In Partnership with the Met Office

Click here to see a technical description.

2011 PhD Cohort

Here you can find details of the PhD research projects undertaken by students who joined STOR-i in 2010, and started their PhD research in 2011. You can also access further technical descriptions by clicking on the links to the student's personal webpage below each project description.
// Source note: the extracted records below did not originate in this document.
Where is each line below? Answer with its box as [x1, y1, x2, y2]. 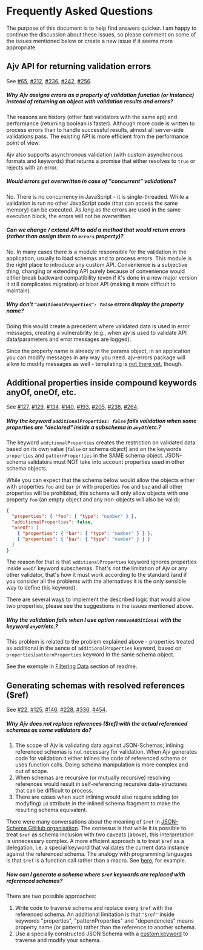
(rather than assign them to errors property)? [6, 233, 124, 240]
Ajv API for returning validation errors [6, 61, 151, 72]
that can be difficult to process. [15, 787, 94, 794]
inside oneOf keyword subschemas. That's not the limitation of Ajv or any [6, 565, 188, 572]
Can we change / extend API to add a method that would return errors [6, 226, 186, 233]
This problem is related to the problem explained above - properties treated [6, 638, 195, 645]
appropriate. [6, 44, 38, 51]
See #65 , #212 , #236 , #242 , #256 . [6, 77, 92, 84]
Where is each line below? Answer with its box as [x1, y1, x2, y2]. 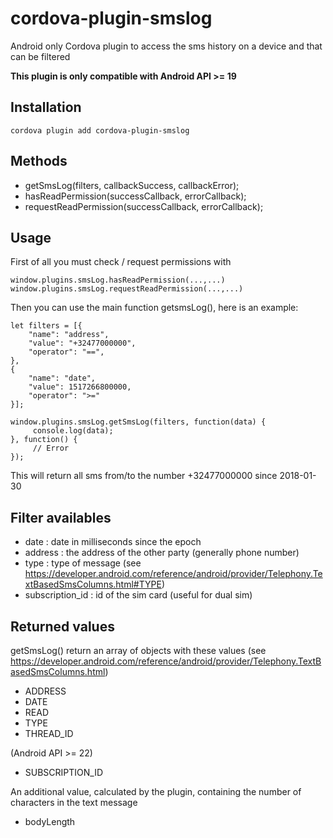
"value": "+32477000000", [28, 338, 137, 349]
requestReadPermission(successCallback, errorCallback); [24, 200, 264, 212]
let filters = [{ [10, 321, 83, 331]
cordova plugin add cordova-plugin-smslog [10, 125, 190, 136]
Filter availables [10, 509, 112, 526]
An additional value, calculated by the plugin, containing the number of [10, 786, 302, 797]
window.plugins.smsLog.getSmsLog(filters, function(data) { [10, 417, 267, 427]
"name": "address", [28, 330, 110, 340]
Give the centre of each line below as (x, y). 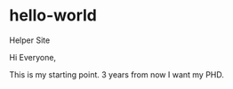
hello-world (53, 16)
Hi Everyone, (32, 57)
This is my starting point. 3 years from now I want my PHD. (117, 74)
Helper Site (30, 40)
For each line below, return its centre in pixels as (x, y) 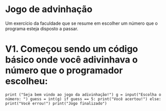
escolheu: (26, 81)
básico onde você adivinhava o (71, 60)
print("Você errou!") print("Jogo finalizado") (56, 103)
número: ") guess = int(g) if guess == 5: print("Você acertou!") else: (83, 99)
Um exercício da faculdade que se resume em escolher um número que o (81, 23)
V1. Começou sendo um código (72, 49)
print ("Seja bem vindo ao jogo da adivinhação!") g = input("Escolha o (83, 94)
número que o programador (64, 70)
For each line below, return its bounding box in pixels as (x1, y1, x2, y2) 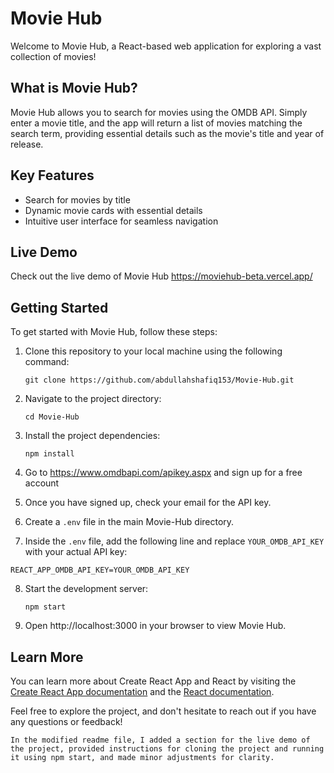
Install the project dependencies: (24, 430, 161, 442)
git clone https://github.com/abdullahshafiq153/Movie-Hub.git (24, 375, 295, 386)
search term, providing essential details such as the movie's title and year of (10, 127, 325, 139)
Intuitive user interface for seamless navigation (24, 215, 219, 227)
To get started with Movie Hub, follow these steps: (10, 326, 218, 338)
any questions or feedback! (10, 716, 123, 727)
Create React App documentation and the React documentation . (10, 686, 275, 697)
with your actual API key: (24, 546, 128, 558)
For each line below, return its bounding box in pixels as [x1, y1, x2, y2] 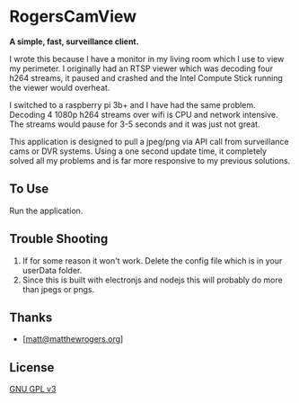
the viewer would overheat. [9, 82, 110, 93]
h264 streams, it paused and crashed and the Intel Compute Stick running [9, 72, 283, 83]
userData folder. [22, 264, 83, 275]
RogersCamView [9, 6, 137, 27]
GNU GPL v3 [9, 384, 57, 395]
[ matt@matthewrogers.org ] [22, 334, 124, 345]
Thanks [9, 309, 53, 325]
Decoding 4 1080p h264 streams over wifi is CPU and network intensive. [9, 109, 278, 120]
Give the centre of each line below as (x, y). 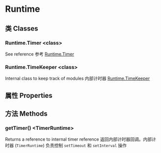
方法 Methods (26, 113)
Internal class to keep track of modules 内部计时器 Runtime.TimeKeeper (78, 78)
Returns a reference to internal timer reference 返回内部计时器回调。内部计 (80, 139)
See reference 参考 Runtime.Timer (40, 54)
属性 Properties (29, 95)
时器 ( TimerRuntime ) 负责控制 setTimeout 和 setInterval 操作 (66, 146)
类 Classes (22, 28)
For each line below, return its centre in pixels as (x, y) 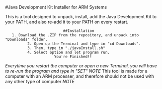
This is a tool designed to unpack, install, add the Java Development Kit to (81, 16)
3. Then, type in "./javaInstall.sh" (66, 48)
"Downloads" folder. (27, 39)
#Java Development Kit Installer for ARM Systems (56, 7)
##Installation (79, 31)
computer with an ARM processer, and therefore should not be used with (80, 76)
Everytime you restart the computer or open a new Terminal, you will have (81, 66)
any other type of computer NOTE (40, 81)
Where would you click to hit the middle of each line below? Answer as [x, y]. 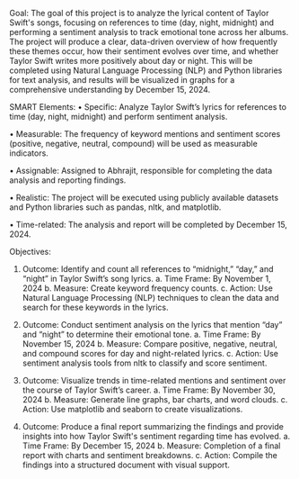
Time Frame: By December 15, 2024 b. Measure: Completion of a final [151, 446]
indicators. [29, 153]
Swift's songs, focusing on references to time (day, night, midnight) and [142, 23]
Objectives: [30, 252]
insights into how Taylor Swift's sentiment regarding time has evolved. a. [156, 436]
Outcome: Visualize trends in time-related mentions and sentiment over [154, 380]
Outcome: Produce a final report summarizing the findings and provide [153, 426]
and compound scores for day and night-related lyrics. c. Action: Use [150, 353]
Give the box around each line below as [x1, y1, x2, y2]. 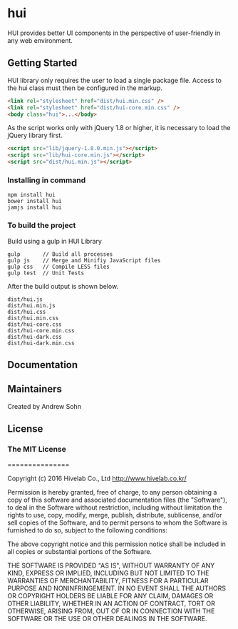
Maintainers [7, 383, 63, 395]
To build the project [7, 220, 76, 230]
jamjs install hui [7, 204, 62, 212]
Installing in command [7, 175, 86, 185]
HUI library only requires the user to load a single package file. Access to [7, 76, 222, 84]
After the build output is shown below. [7, 282, 119, 290]
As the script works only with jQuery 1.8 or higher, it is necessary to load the [7, 124, 231, 132]
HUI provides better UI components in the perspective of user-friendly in [7, 29, 221, 37]
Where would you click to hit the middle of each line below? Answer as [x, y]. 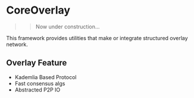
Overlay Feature [37, 63]
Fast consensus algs [40, 83]
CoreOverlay [38, 10]
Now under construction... [68, 27]
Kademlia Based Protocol [46, 77]
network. [17, 44]
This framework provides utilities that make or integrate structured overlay [97, 38]
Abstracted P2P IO [37, 90]
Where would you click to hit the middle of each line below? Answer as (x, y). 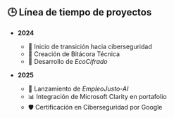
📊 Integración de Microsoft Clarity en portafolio (97, 96)
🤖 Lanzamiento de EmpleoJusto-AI (78, 88)
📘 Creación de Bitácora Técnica (74, 54)
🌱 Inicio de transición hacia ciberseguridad (90, 46)
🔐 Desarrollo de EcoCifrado (68, 61)
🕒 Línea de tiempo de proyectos (80, 12)
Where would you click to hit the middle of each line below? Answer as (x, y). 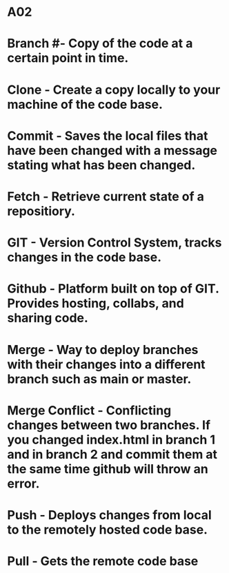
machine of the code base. (85, 104)
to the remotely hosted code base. (108, 529)
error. (23, 483)
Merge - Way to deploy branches (103, 350)
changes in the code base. (84, 257)
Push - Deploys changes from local (109, 515)
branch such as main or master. (99, 379)
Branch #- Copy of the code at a (100, 44)
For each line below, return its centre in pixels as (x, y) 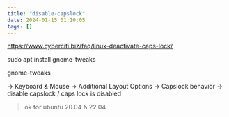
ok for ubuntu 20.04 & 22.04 (65, 107)
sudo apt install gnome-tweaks (52, 60)
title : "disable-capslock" (46, 13)
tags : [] (20, 26)
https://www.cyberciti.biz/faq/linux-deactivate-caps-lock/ (90, 46)
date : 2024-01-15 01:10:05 (46, 20)
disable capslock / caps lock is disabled (64, 93)
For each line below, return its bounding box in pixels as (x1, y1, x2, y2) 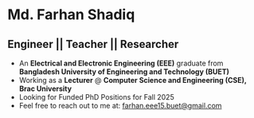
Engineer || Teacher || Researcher (7, 37, 179, 51)
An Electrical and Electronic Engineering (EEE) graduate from (18, 58, 224, 68)
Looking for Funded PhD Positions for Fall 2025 (18, 92, 174, 101)
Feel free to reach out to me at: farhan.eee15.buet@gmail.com (18, 101, 222, 110)
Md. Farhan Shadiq (7, 6, 135, 24)
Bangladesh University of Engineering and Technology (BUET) (18, 67, 230, 77)
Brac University (18, 84, 72, 93)
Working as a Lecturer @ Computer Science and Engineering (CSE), (18, 76, 248, 85)
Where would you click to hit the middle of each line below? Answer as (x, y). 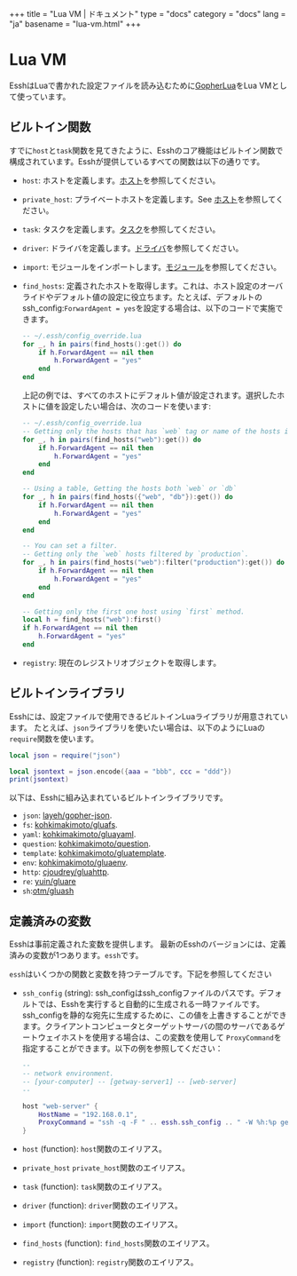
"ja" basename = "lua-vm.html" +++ (75, 24)
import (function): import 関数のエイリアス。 (102, 1224)
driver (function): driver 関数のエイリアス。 (102, 1206)
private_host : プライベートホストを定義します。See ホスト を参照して (149, 199)
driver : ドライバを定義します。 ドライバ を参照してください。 (133, 248)
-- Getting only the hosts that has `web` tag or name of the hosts (151, 431)
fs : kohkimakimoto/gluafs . (70, 825)
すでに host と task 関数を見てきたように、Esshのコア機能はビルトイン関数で (146, 150)
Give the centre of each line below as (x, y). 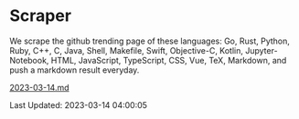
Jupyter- (262, 50)
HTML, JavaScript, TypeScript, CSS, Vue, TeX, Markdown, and (169, 60)
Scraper (40, 16)
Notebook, (29, 60)
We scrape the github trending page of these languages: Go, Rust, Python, (150, 41)
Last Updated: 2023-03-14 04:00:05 (79, 104)
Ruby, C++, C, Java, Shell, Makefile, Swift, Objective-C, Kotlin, (127, 50)
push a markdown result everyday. (75, 70)
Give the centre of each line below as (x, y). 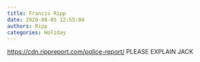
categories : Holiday (37, 32)
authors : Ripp (28, 26)
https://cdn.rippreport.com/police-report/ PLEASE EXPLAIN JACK (100, 52)
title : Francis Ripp (37, 13)
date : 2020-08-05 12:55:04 (46, 20)
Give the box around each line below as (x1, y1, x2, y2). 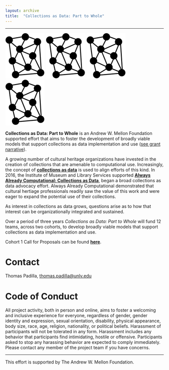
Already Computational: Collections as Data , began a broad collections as (5, 177, 161, 183)
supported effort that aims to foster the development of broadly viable (5, 135, 150, 141)
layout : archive (5, 8, 39, 13)
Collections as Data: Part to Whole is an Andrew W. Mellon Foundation (5, 130, 152, 136)
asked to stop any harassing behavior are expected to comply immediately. (5, 339, 161, 345)
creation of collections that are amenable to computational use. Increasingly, (5, 161, 164, 167)
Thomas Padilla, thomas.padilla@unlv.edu (5, 273, 92, 279)
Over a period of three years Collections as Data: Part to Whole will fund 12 (5, 218, 161, 224)
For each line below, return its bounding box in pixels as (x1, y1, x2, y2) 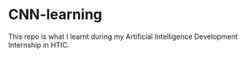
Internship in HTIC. (8, 40, 70, 49)
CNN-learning (8, 6, 103, 24)
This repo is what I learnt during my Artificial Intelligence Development (8, 32, 238, 41)
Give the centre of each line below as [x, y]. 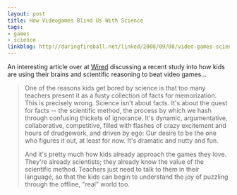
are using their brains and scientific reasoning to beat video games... [107, 74]
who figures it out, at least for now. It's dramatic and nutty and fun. [121, 141]
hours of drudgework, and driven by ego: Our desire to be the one [121, 133]
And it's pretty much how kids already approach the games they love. [126, 154]
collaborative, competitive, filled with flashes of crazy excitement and [126, 125]
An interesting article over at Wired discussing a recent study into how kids [116, 67]
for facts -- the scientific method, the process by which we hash [118, 111]
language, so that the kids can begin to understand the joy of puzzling [126, 177]
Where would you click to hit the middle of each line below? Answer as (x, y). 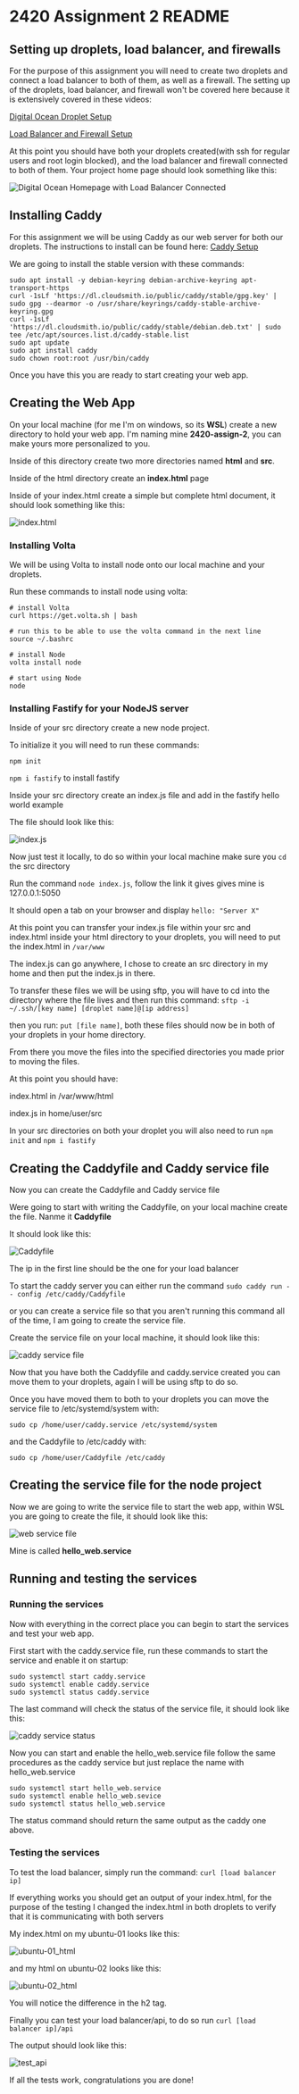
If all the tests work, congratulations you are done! (102, 2080)
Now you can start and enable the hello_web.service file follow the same (142, 1753)
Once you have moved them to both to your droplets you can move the (139, 1399)
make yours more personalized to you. (80, 443)
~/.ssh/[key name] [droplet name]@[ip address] (100, 1009)
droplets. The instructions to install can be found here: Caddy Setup (134, 246)
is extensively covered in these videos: (80, 99)
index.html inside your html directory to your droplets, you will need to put (145, 937)
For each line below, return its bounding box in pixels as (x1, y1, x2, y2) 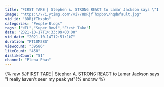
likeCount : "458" (5, 48, 41, 53)
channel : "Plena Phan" (5, 58, 51, 62)
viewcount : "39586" (5, 44, 45, 49)
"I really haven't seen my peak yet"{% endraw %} (5, 76, 105, 82)
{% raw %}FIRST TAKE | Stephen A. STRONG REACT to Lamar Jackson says (5, 71, 160, 77)
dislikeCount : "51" (5, 53, 45, 58)
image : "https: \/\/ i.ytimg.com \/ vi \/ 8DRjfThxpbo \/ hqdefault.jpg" (5, 12, 141, 17)
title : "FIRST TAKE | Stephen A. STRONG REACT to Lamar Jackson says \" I (5, 7, 159, 12)
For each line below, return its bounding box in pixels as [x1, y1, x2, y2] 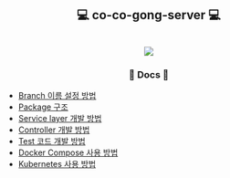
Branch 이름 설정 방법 [17, 90, 97, 101]
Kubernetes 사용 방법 [17, 159, 97, 170]
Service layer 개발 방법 [17, 113, 102, 124]
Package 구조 [17, 101, 68, 112]
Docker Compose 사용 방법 [17, 147, 119, 158]
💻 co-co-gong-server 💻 [77, 7, 221, 23]
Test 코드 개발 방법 [17, 136, 86, 147]
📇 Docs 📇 [129, 68, 169, 80]
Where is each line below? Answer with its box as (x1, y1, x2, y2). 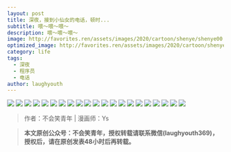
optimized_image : (7, 42, 57, 49)
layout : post (7, 10, 45, 17)
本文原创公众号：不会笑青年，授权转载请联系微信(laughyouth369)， (23, 129, 219, 138)
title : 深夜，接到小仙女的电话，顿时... (7, 17, 110, 23)
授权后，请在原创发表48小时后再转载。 (23, 138, 135, 146)
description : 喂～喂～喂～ (7, 29, 78, 36)
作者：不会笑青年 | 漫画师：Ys (23, 114, 109, 122)
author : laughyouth (7, 80, 63, 87)
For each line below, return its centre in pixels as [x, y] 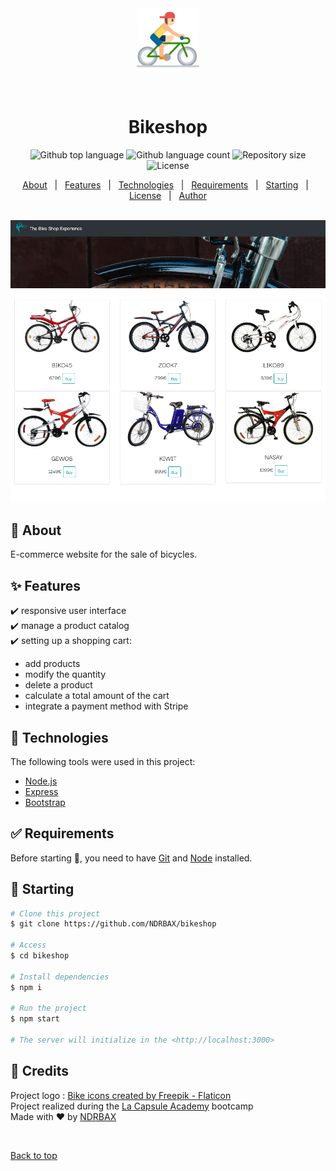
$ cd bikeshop [40, 956]
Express [41, 791]
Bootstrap [45, 802]
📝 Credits [40, 1071]
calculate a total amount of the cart [97, 696]
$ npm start [35, 1019]
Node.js [41, 781]
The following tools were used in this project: [103, 761]
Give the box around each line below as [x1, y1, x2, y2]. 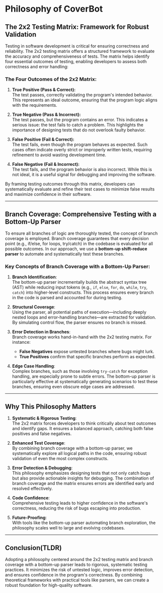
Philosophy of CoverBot [5, 3, 103, 15]
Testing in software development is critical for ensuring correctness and [5, 43, 149, 49]
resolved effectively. [12, 486, 53, 492]
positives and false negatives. [12, 431, 72, 437]
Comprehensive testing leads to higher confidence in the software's [12, 500, 148, 506]
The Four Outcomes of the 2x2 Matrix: [5, 76, 97, 82]
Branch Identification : [12, 274, 57, 280]
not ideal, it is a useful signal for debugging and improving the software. [12, 172, 156, 177]
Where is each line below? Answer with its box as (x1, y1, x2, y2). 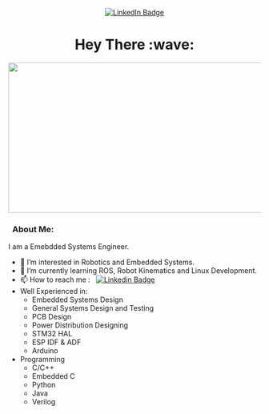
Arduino (31, 346, 58, 356)
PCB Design (31, 312, 72, 322)
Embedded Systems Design (31, 295, 124, 304)
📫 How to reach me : (19, 275, 90, 284)
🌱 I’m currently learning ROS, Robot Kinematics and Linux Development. (19, 266, 258, 275)
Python (31, 380, 56, 390)
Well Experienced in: (19, 287, 88, 296)
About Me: (11, 223, 54, 235)
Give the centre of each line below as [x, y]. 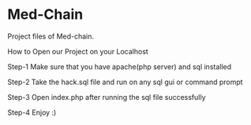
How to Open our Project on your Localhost [78, 51]
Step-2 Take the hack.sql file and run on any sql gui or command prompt [125, 82]
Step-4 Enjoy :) [32, 112]
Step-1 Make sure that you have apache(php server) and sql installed [120, 66]
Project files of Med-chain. [51, 36]
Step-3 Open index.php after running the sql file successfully [107, 97]
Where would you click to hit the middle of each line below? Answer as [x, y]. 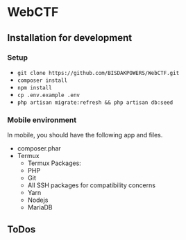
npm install [34, 87]
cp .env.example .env [48, 95]
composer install [42, 80]
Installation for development [70, 38]
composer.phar [39, 148]
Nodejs [38, 200]
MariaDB [40, 207]
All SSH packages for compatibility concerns [92, 185]
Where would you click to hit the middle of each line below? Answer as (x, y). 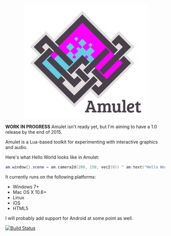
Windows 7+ (26, 187)
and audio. (17, 147)
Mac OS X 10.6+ (30, 192)
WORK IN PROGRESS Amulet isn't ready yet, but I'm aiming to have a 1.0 (81, 127)
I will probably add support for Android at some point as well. (69, 218)
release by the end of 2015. (34, 132)
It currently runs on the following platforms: (51, 176)
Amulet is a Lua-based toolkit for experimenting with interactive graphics (82, 142)
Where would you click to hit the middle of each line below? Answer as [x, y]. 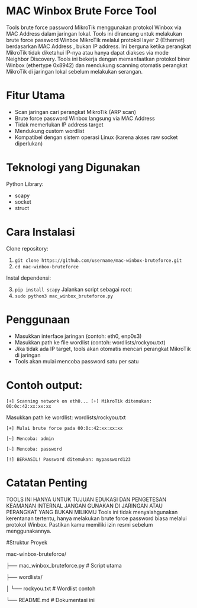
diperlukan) [29, 143]
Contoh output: [44, 385]
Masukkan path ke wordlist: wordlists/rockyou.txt [66, 417]
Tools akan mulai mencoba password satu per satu [77, 361]
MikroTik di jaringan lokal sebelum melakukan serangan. [75, 71]
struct [22, 208]
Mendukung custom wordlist [49, 131]
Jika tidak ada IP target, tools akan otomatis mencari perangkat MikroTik [103, 349]

Maintaining the telecommunications network

Mark Bell
Lead supervisor: Dave Worthington

Continuous access to the UK’s growing telecommunications network is essential for a huge number of organisations, businesses and individuals. If access to the network is interrupted, even for a short period, the effects on public services and businesses can be severe. The network has a complex structure, so faults can occur frequently and for many reasons. When a fault does occur it is vital that repair work is performed as soon as possible.

Openreach, part of the BT group, is solely responsible for maintenance and repair of the vast majority of the UK’s network. Performing this effectively means ensuring that at any time they have enough staff available to meet the current demands, which can vary considerably. Models that can understand the effects of these changing demands on the available workforce and the existing workload are of considerable benefit in ensuring that the organisation is prepared for the ‘busiest’ periods. Of particular importance is the model’s ability to understand key performance measures, such as the expected time for a repair job to be completed. Keeping these measures within the targets is central to public satisfaction.

The current models are required to understand behaviour across the entire UK and so there are limits regarding the level of detail they can capture; otherwise the time required to run the models would be impractical. It is therefore vital that the detail included in the model is as accurate as possible. The performance measures output from the models are partly determined by the model inputs which are selected by the analyst; these are based on current knowledge of the system. The research aims to find accurate and robust techniques for the estimation of these input parameters using statistical techniques. This will enable calibration of the models, improving their accuracy when modelling behaviour of the key performance measures, which in the real system are subject to regular fluctuations in the short-term.

In Partnership with B.T.

Click here to find out more about Mark's research.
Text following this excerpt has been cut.